# kmodes

##### K-Modes Clustering

Perform k-modes clustering on categorical data.

- Keywords
- multivariate, cluster, category

##### Usage

`kmodes(data, modes, iter.max = 10, weighted = FALSE)`

##### Arguments

- data
- A matrix or data frame of categorical data. Objects have to be in rows, variables in columns.
- modes
- Either the number of modes or a set of initial
(distinct) cluster modes.
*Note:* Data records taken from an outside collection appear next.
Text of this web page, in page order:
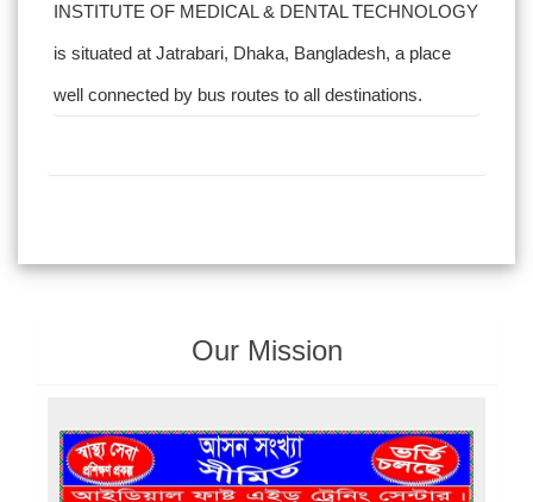
INSTITUTE OF MEDICAL & DENTAL TECHNOLOGY
is situated at Jatrabari, Dhaka, Bangladesh, a place
well connected by bus routes to all destinations.
Our Mission
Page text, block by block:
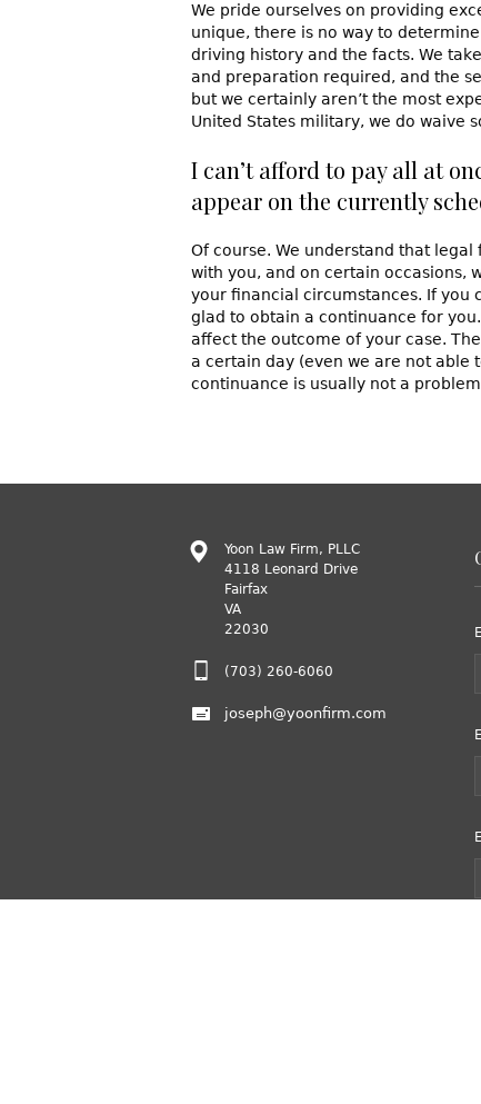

If a number, a random set of (distinct)
rows in
`data`

is chosen as the initial modes. - iter.max
- The maximum number of iterations allowed.
- weighted
- Whether usual simple-matching distance between objects is used, or a weighted version of this distance.

##### Details

The $k$-modes algorithm (Huang, 1997) an extension of the k-means algorithm by MacQueen (1967).

The data given by `data`

is clustered by the $k$-modes method (Huang, 1997)
which aims to partition the objects into $k$ groups such that the
distance from objects to the assigned cluster modes is minimized.
By default simple-matching distance is used to determine the dissimilarity of two objects. It is computed by counting the number of mismatches in all variables.
Alternative this distance is weighted by the frequencies of the categories in data (see Huang, 1997, for details).
If an initial matrix of modes is supplied, it is possible that
no object will be closest to one or more modes. In this case less cluster than supplied modes will be returned
and a warning is given.

##### Value

- An object of class
`"kmodes"`

which is a list with components: cluster A vector of integers indicating the cluster to which each object is allocated. size The number of objects in each cluster. modes A matrix of cluster modes. withindiff The within-cluster simple-matching distance for each cluster. iterations The number of iterations the algorithm has run. weighted Whether weighted distances were used or not.

##### References

Huang, Z. (1997) A Fast Clustering Algorithm to Cluster Very Large Categorical Data Sets in Data Mining.
in *KDD: Techniques and Applications* (H. Lu, H. Motoda and H. Luu, Eds.), pp. 21-34, World Scientific, Singapore.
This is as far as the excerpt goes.